How AI Enabled a Non‑Expert to Breach 6,700 DJI Vacuums and 600 Firewalls Worldwide

Recently a vacation‑property manager named Samy Azdufal used the AI coding assistant Claude Code to write a program that reverse‑engineered a newly released DJI Romo robot, bypassed its PIN with a 14‑digit code, and gained full remote control of the device.

With the compromised robot he was able to move the vacuum arbitrarily, activate its camera for live video, retrieve the device’s serial number and IP address, view cleaning maps and detailed operation data, and even override the built‑in security PIN.

Azdufal responsibly disclosed the discovered cloud‑permission vulnerability to DJI; the vendor confirmed the issue and began fixing the backend validation, though a full rollout was still pending. DJI later downplayed the impact, claiming that only security researchers could exploit the flaw.

Azdufal also uncovered a second, more severe vulnerability whose details remain undisclosed until DJI releases a patch.

This episode demonstrates that AI tools now lower the technical threshold for vulnerability discovery, allowing ordinary users to achieve exploits that previously required skilled security professionals.

In a parallel development, Amazon’s security team reported that during the Chinese New Year a small, possibly single‑person hacker group leveraged commercial generative‑AI services to scan the public‑facing ports (443, 8443, 10443, 4443) of Fortinet FortiGate firewalls worldwide. The AI automatically generated scanning scripts, identified exposed devices in 55 countries, and created dynamic password dictionaries tailored to each target’s language and system characteristics.

Using AI‑enhanced brute‑force techniques, the attacker cracked weak or default passwords, bypassed single‑factor authentication, and harvested SSL‑VPN credentials, management accounts, network topology, and firewall policies from exported configuration files. The AI then plotted internal penetration routes and auto‑generated lightweight lateral‑movement scripts, enabling a complete end‑to‑end breach without deep manual expertise.

The campaign compromised over 600 firewalls, a scale that would normally require a large, well‑funded team working for weeks; the AI‑driven workflow compressed the entire operation into minutes, effectively turning the attack into an “AI‑powered cyber‑crime production line.”
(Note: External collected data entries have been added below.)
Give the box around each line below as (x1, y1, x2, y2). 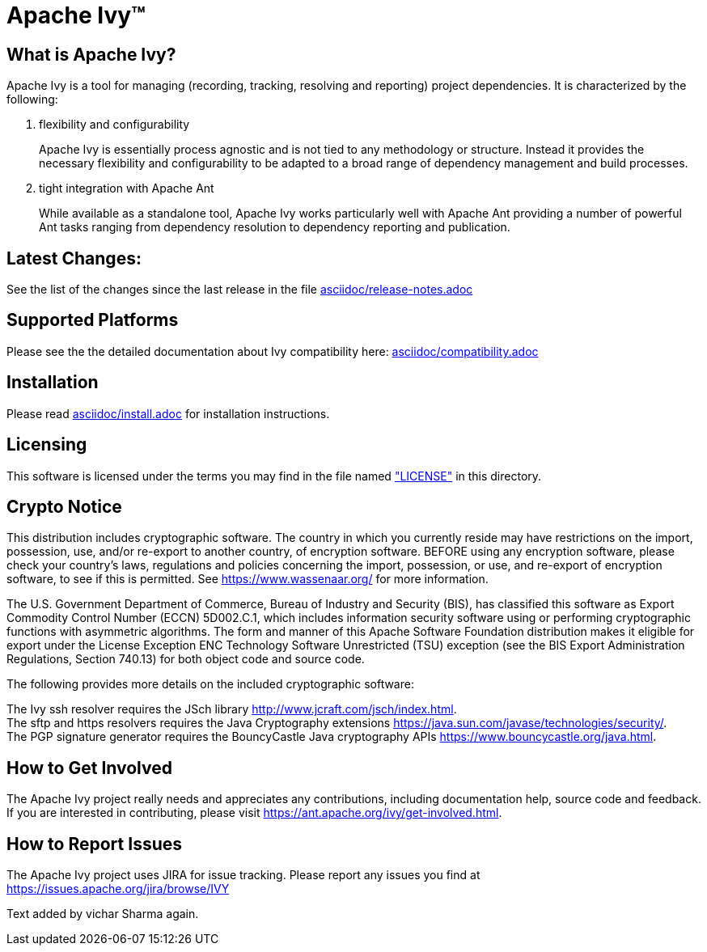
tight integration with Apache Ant (39, 181, 214, 196)
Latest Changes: (6, 248, 142, 269)
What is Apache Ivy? (6, 44, 176, 65)
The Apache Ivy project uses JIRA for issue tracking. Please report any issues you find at (6, 868, 481, 882)
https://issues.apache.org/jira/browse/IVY (6, 882, 230, 896)
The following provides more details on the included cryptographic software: (6, 677, 414, 692)
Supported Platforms (6, 310, 179, 331)
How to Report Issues (6, 833, 182, 854)
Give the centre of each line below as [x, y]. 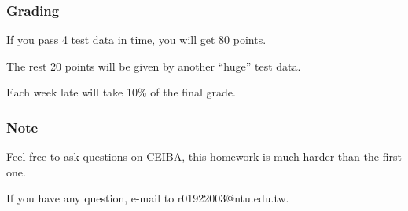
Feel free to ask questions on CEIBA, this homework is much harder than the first [204, 156]
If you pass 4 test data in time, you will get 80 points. [136, 40]
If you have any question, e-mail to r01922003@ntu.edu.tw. [148, 198]
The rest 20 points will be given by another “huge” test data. [154, 65]
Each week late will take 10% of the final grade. [121, 92]
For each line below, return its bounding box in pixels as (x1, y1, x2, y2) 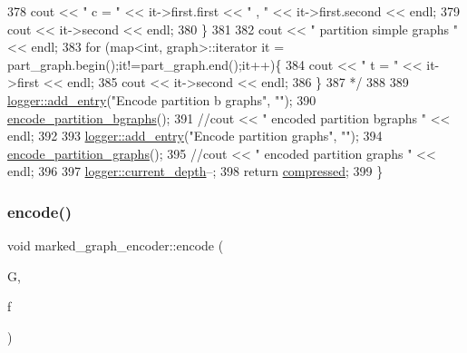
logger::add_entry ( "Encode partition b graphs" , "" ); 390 (7, 90, 316, 109)
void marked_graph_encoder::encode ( (7, 236, 224, 255)
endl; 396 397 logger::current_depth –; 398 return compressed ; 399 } (7, 162, 384, 181)
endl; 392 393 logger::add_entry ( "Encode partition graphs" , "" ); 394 (7, 126, 383, 145)
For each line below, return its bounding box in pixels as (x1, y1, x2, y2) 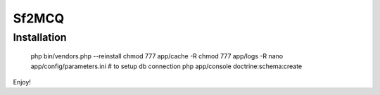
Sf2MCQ (13, 11, 65, 26)
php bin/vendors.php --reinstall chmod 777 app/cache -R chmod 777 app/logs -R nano (30, 52, 284, 61)
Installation (13, 31, 67, 44)
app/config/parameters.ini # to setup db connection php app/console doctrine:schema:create (30, 62, 303, 70)
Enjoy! (13, 77, 32, 86)
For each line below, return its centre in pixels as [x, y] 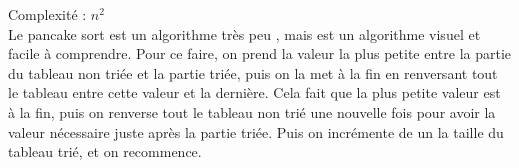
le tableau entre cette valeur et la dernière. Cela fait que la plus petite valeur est [254, 92]
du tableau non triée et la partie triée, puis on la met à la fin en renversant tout [253, 72]
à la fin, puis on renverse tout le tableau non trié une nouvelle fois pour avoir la [252, 111]
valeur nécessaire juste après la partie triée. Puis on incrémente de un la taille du [256, 131]
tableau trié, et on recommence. [105, 151]
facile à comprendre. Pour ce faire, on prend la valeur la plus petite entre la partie [260, 53]
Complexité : [47, 14]
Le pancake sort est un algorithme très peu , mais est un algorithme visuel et [244, 33]
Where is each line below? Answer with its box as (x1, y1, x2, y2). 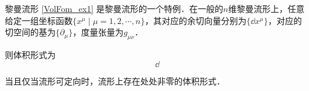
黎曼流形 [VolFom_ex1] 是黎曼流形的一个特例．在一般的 (5, 2, 224, 14)
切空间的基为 (5, 26, 56, 38)
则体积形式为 (5, 48, 56, 60)
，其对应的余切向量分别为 (145, 14, 247, 26)
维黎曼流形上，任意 (228, 2, 305, 14)
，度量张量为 (73, 26, 124, 38)
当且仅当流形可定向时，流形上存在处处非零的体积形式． (5, 74, 225, 87)
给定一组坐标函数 (5, 14, 73, 26)
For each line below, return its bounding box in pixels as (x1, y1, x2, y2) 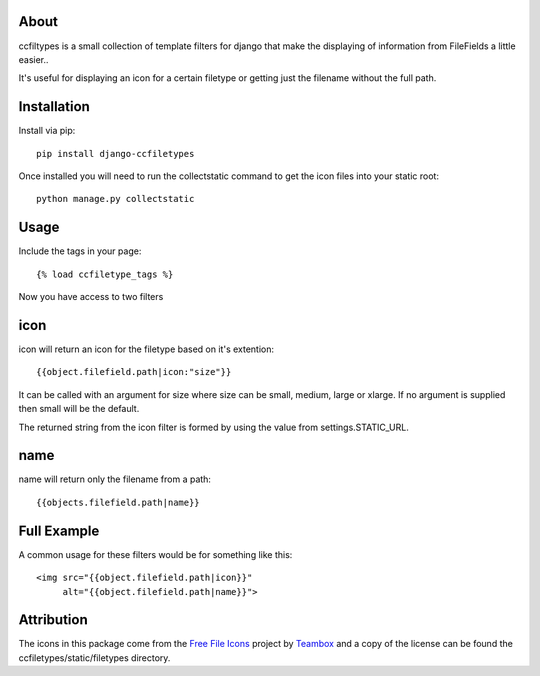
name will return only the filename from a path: (18, 473, 212, 485)
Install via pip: (18, 125, 76, 137)
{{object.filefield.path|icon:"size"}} (36, 366, 232, 378)
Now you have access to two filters (18, 291, 164, 303)
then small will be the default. (18, 403, 140, 415)
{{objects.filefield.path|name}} (36, 496, 200, 508)
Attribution (18, 611, 89, 629)
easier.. (18, 53, 49, 65)
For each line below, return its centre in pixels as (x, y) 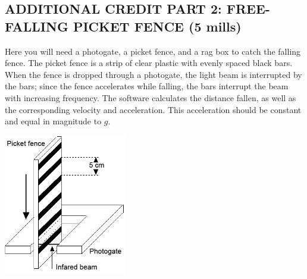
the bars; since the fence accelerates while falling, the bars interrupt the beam (147, 86)
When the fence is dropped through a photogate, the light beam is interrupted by (153, 74)
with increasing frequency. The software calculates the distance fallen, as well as (151, 97)
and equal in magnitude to (53, 121)
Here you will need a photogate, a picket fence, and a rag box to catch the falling (153, 51)
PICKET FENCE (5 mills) (157, 26)
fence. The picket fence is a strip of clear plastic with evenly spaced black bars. (149, 63)
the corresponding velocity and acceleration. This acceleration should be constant (153, 109)
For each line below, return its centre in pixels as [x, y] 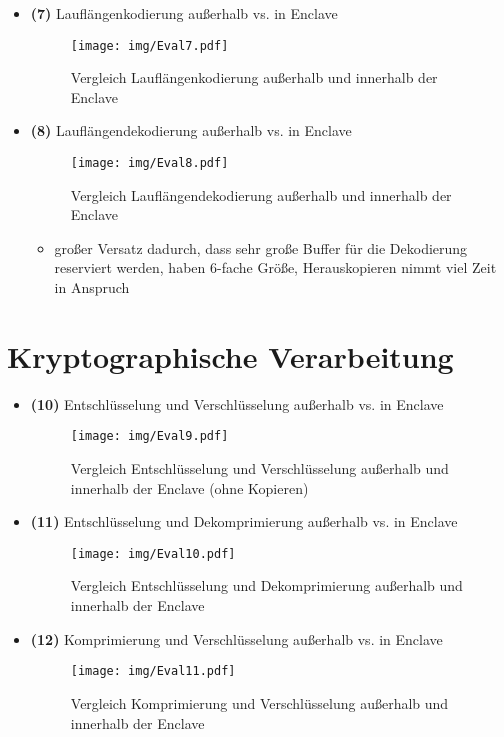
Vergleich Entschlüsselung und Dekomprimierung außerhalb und [266, 585]
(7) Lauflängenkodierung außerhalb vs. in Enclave [184, 13]
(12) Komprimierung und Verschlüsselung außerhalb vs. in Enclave [236, 638]
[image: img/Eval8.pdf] [149, 163]
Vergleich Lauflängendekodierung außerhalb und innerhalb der [261, 194]
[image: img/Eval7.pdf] [149, 45]
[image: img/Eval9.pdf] [149, 436]
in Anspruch [92, 287]
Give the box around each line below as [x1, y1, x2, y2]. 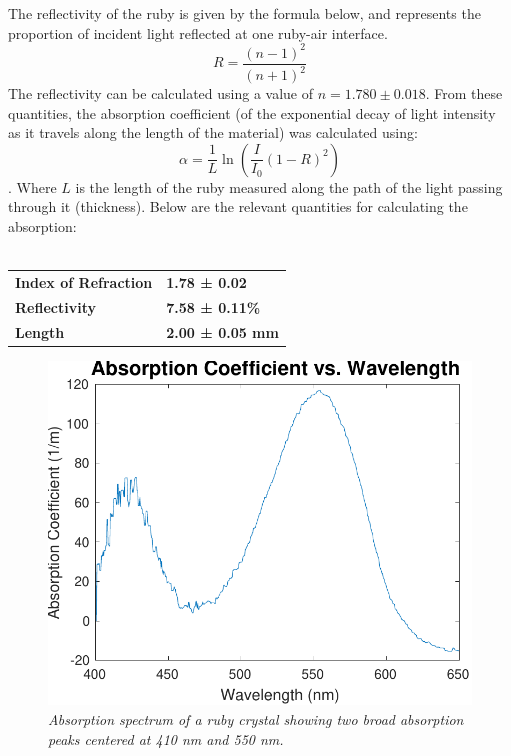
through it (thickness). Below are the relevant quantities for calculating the [8, 196, 468, 217]
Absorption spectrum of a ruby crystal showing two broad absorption [48, 708, 464, 729]
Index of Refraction [15, 272, 153, 292]
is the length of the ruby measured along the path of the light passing [75, 176, 503, 197]
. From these [425, 83, 503, 104]
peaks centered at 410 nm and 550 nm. [48, 728, 284, 749]
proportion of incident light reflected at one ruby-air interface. [8, 22, 388, 43]
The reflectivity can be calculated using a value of [8, 83, 313, 104]
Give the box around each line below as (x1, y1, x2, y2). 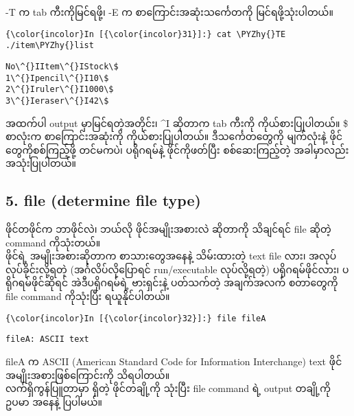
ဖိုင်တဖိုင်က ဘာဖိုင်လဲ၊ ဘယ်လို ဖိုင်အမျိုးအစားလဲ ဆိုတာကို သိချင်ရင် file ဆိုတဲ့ (5, 222, 331, 236)
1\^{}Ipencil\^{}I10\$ (5, 73, 109, 83)
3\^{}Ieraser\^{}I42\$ (5, 95, 109, 106)
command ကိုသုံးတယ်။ (5, 235, 101, 249)
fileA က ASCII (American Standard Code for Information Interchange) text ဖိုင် (5, 354, 342, 368)
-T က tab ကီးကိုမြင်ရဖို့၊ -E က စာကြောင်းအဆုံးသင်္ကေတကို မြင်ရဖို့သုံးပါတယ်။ (5, 5, 333, 19)
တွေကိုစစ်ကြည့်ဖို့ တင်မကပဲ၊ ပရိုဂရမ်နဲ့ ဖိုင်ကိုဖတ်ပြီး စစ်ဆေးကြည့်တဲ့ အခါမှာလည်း (5, 142, 349, 157)
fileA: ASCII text (5, 334, 89, 345)
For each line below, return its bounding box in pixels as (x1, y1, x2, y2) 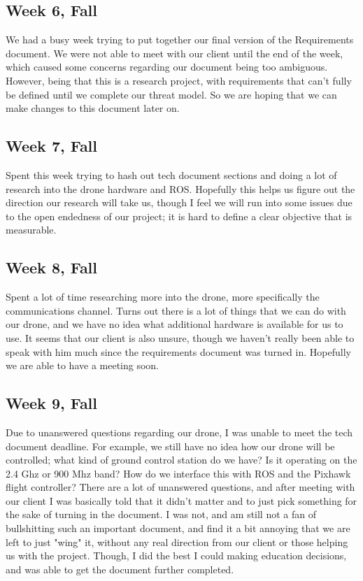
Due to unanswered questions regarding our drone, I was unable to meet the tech (6, 424, 353, 439)
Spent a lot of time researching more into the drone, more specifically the (6, 289, 320, 304)
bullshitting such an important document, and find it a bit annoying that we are (6, 521, 350, 536)
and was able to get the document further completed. (6, 561, 234, 576)
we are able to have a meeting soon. (6, 358, 159, 373)
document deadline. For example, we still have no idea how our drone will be (6, 438, 335, 453)
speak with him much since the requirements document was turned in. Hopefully (6, 344, 351, 359)
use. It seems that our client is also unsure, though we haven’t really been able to (6, 330, 355, 345)

According to Amazon security lead CJ Moses, the incident highlights five profound impacts of AI on cybersecurity: (1) exponential increase in attack efficiency, (2) flattening of the attack skill barrier, (3) fuzzier attack signatures that evade traditional rule‑based defenses, (4) AI becoming a core battlefield for both attackers and defenders, and (5) heightened demands on security governance, compliance, and cross‑organization collaboration.

Defenders are urged to remediate basic security gaps—close unnecessary public ports, enforce strong, unique passwords, mandate multi‑factor authentication, keep firmware and apps up‑to‑date, and continuously monitor for anomalous logins. Deploying AI‑enhanced Security Operations Centers (SOC) that can automatically analyse massive logs, detect AI‑generated attack patterns, and respond in real time is becoming essential.

Finally, protecting the AI models themselves from prompt‑injection and data‑leak attacks is now a critical front, as AI both empowers attackers and must be hardened to prevent it from becoming a new attack vector.